Trigger to build: when taste.md crosses ~50 entries and starts being unwieldy.

Specialist mask caching by subject¶

Status: observed in worked examples; build when there's a pattern.

When prompted segmentation succeeds for a specific subject ("iguana eyes," "mobula belly," "manta gills"), it would be useful to cache the successful prompt + segmentation approach for future sessions on similar subjects. Faster turnaround, more consistent masking.

The shape: - A mask_recipes.jsonl per workspace (or shared across workspaces?) that records (subject, prompt, generator config, success rating). - Agent consults this when generating a mask for a known target type. - Photographer can review and refine recipes over time.

Open question: is this useful enough to build, or does it add machinery for marginal benefit? Real Mode A use will tell.

Mask overlay render mode¶

Status: small UX improvement, build when render-preview-with-overlay would speed up sessions.

Currently, mask verification requires a separate render mode showing the mask boundary.

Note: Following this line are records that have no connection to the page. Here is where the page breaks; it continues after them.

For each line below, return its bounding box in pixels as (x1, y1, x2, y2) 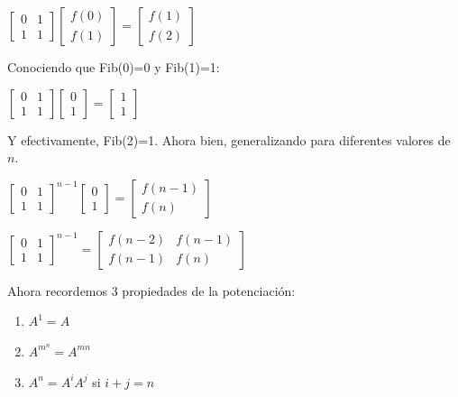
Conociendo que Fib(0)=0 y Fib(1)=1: (7, 58, 220, 76)
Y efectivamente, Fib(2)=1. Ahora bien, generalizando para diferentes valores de (7, 130, 451, 149)
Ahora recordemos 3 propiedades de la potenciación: (7, 281, 296, 300)
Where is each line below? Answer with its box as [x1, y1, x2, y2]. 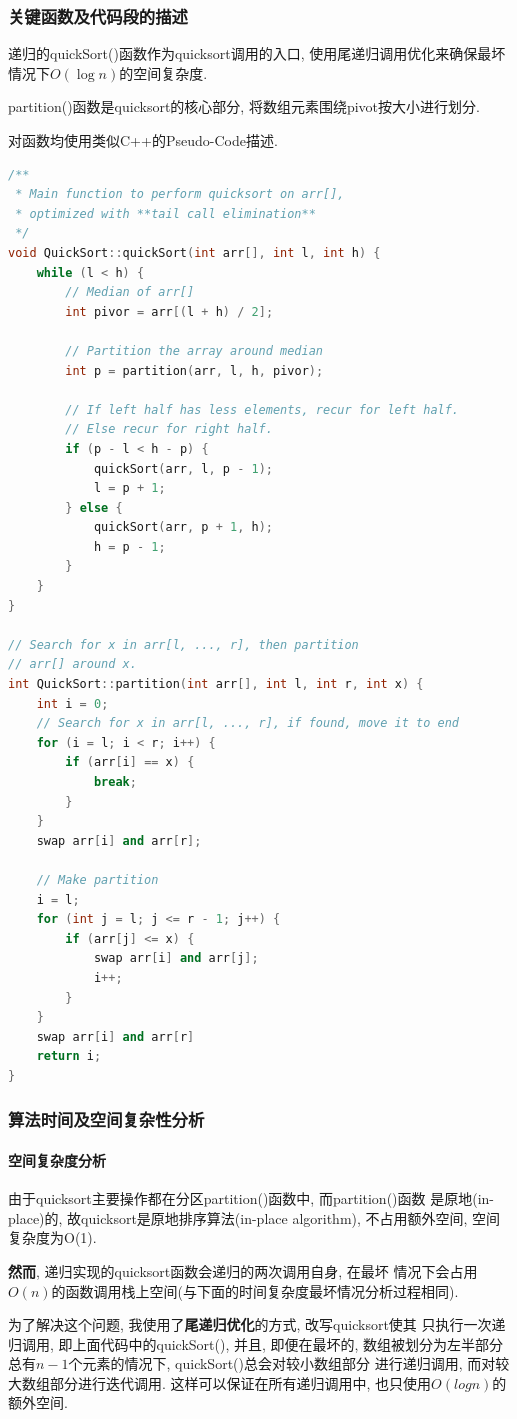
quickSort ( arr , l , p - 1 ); [93, 461, 273, 476]
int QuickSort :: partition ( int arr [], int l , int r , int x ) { [8, 677, 424, 692]
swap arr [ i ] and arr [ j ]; [93, 951, 259, 966]
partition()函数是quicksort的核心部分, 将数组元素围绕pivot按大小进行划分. [8, 96, 480, 117]
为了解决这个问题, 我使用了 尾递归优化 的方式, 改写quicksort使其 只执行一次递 [8, 1314, 506, 1335]
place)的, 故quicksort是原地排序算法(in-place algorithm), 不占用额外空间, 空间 [8, 1207, 501, 1228]
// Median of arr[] [65, 285, 195, 300]
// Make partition [36, 872, 159, 887]
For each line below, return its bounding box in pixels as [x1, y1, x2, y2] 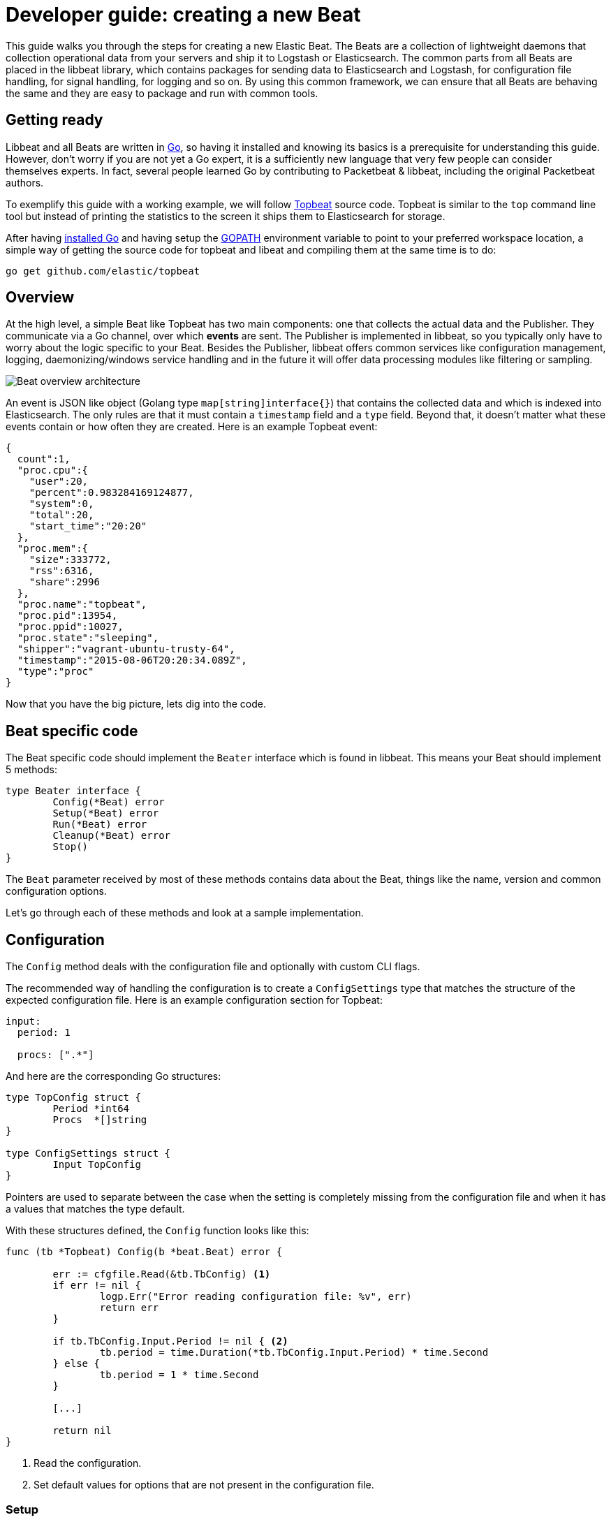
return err [99, 1302, 159, 1314]
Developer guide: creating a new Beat [6, 3, 361, 27]
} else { [52, 1358, 100, 1370]
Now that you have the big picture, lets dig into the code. [6, 698, 266, 710]
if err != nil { [52, 1280, 141, 1291]
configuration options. [6, 885, 107, 898]
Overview [6, 288, 75, 307]
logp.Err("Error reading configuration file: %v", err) [99, 1291, 412, 1303]
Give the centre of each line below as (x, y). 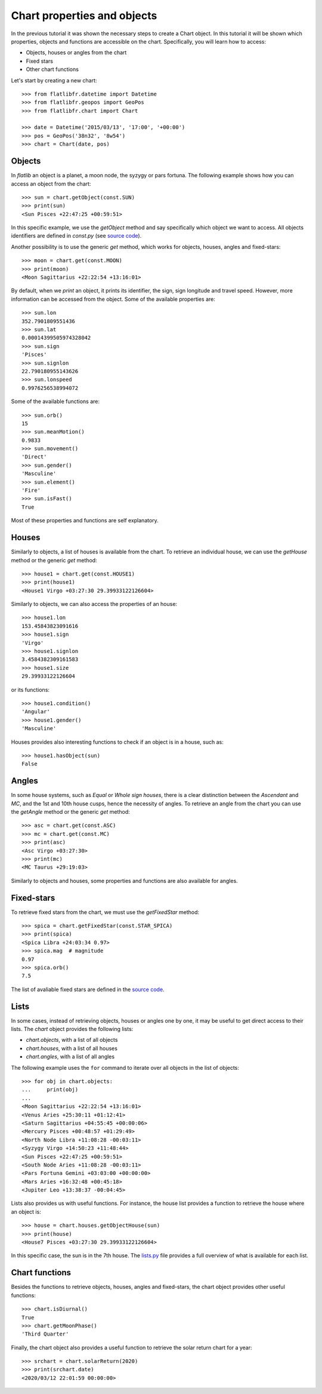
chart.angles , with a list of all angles (70, 1057)
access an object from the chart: (51, 184)
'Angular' (36, 712)
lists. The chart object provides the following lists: (72, 1029)
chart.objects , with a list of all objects (72, 1040)
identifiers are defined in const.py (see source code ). (76, 236)
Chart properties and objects (84, 16)
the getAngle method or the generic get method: (71, 812)
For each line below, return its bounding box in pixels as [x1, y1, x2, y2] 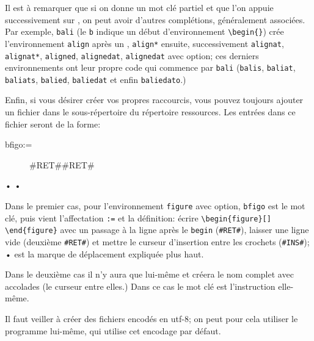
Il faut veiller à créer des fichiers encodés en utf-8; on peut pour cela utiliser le [5, 312, 298, 325]
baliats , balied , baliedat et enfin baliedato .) [5, 73, 186, 85]
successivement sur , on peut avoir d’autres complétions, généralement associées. [5, 13, 305, 26]
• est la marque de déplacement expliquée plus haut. [5, 247, 204, 260]
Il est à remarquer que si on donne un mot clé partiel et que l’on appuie [5, 1, 274, 13]
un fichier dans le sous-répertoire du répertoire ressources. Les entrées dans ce [5, 106, 296, 118]
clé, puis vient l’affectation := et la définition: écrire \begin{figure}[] [5, 211, 271, 224]
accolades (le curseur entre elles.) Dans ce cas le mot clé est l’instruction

A combined render that shows both the photo and the mask overlay (semi-transparent boundary lines, color-tinted mask region) would speed up mask review.

Trigger to build: if mask review is consistently a 2-turn process (verify mask, then apply move) when it could be a 1-turn process (apply with mask shown in preview).

Status: small architectural commitment for v1, supports the item above when it comes.

Idea: users (or future Chemigram tooling) drop custom color-science assets into the vocabulary directory and reference them from .dtstyle entries.

Specifics: - A chemigram-vocabulary/profiles/ directory holding .icc profiles, 3D LUTs (.cube), basecurve presets. - L1/L2 vocabulary entries can reference these via relative path. - XMP synthesizer copies the path into the relevant module config; darktable reads the asset at render time. - Validator checks referenced files exist at vocabulary load time.

Why this is in TODO and not architecture: - Architectural surface is small (~50 lines in synthesizer + validator). - We don't use it in v1 — but we don't want to retrofit it either. - Document the directory structure now, implement when the first use case appears.

Cleanest landing: a paragraph in vocabulary.md (when written) plus a stubbed-out profiles/ directory in the bundled vocabulary. Empty for now.

Mode B evaluation function — keep all hypotheses open¶

Status: open research question. Don't commit to a single approach.

When Mode B (autonomous fine-tuning loop) gets built, the eval function is the central design question. Three candidates, all worth exploring:

Reference-based. Photographer provides one or more reference images; agent scores candidates by perceptual similarity (LPIPS, CLIP embedding distance, or similar). Strong signal when reference exists. Doesn't generalize to "make this image great" without a target.
Vision-model self-eval against criteria. "Does this image satisfy the brief?" — agent uses its own vision capability to judge. Subject to the same biases as the generator. Easiest to implement; possibly weakest signal.
Learned critic from Mode A history. After accumulated Mode A sessions, train a small classifier on (candidate_a, candidate_b, photographer_preferred) tuples. The critic encodes this photographer's taste. Slowest to bootstrap (needs preference data), highest aligned signal once trained.

Likely path: combine. Reference-based when a reference is available. Self-eval as a baseline. Learned critic as it becomes available, weighted in over time.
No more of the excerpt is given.